The operations can be performed using the CLI, the Horizon GUI, or the VIM
RESTful API.
#. The StarlingX CLI contains the client tool ``sw-manager``. It can be used
to perform patch orchestration. As shown below, we can use it to create and
apply a patch strategy, then the whole system will be updated.
::
controller-0:~$ sw-manager patch-strategy -h
usage: sw-manager patch-strategy [-h] ...
optional arguments:
-h, --help show this help message and exit
Software Patch Commands:
create Create a strategy
delete Delete a strategy
apply Apply a strategy
abort Abort a strategy
show Show a strategy
::
controller-0:~$ sw-manager patch-strategy create -h
usage: sw-manager patch-strategy create [-h]
[--controller-apply-type {serial,ignore}]
[--storage-apply-type {serial,parallel,ignore}]
[--worker-apply-type {serial,parallel,ignore}]
[--max-parallel-worker-hosts {2,3,4,5,6,7,8,9,10,
11,12,13,14,15,16,17,18,19,20,21,22,23,24,25,26,27,
28,29,30,31,32,33,34,35,36,37,38,39,40,41,42,43,44,
45,46,47,48,49,50,51,52,53,54,55,56,57,58,59,60,61,
62,63,64,65,66,67,68,69,70,71,72,73,74,75,76,77,78,
79,80,81,82,83,84,85,86,87,88,89,90,91,92,93,94,95,
96,97,98,99,100}]
[--instance-action {migrate,stop-start}]
[--alarm-restrictions {strict,relaxed}]
optional arguments:
-h, --help show this help message and exit
--controller-apply-type {serial,ignore}
defaults to serial
--storage-apply-type {serial,parallel,ignore}
defaults to serial
--worker-apply-type {serial,parallel,ignore}
defaults to serial
--max-parallel-worker-hosts {2,3,4,5,6,7,8,9,10,11,12,13,14,15,16,
17,18,19,20,21,22,23,24,25,26,27,28,29,30,31,32,33,34,35,36,
37,38,39,40,41,42,43,44,45,46,47,48,49,50,51,52,53,54,55,56,
57,58,59,60,61,62,63,64,65,66,67,68,69,70,71,72,73,74,75,76,
77,78,79,80,81,82,83,84,85,86,87,88,89,90,91,92,93,94,95,96,
97,98,99,100}
maximum worker hosts to patch in parallel
--instance-action {migrate,stop-start}
defaults to stop-start
--alarm-restrictions {strict,relaxed}
defaults to strict
#. Using the Horizon GUI, click :menuselection:`Admin > Platform > Software Management`
and click the :guilabel:`Patch Orchestration` tab.

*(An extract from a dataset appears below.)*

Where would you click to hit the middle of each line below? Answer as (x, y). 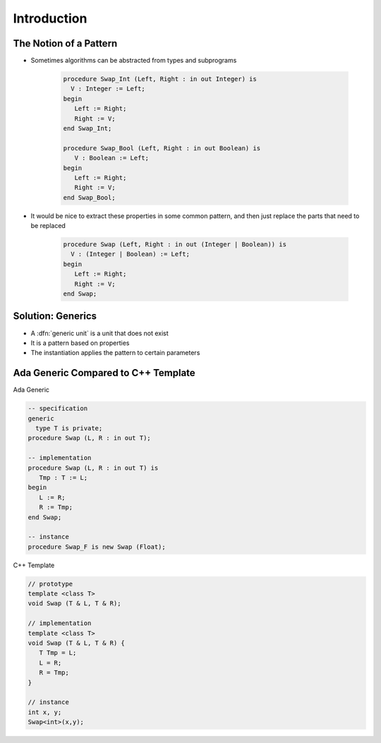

#. Using the VIM api, `<http://\<oam_ip\>:4545>`_
+--------+---------------------------------------+----------------------------+
| Method | URI | Description |
+========+=======================================+============================+
| Post | /api/orchestration/sw-update/strategy | Create a patch strategy |
+--------+---------------------------------------+----------------------------+
| Delete | /api/orchestration/sw-update/strategy | Delete current patch |
| | | strategy |
+--------+---------------------------------------+----------------------------+
| Get | /api/orchestration/sw-update/strategy | Get detailed information of|
| | | current patch strategy |
+--------+---------------------------------------+----------------------------+
| Post | /api/orchestration/sw-update/strategy/| Apply or abort a patch |
| | actions | strategy |
+--------+---------------------------------------+----------------------------+
To orchestrate patch applying, Patch Orchestration requires the system to be in
good condition. For example:
* All hosts must be in the state of unlocked-enabled-available
* The system is clear of alarms.
* Enough spare worker nodes for VM migration.
*
--------------
Current status
--------------
* The whole patching source code is already in StarlingX repositories, across
several projects, like “update”, “nfv”.
* Patch generation and manual patch application have been roughly verified for
both in-service patches and reboot-required patches. They are working.
* Patch orchestration has not been verified yet.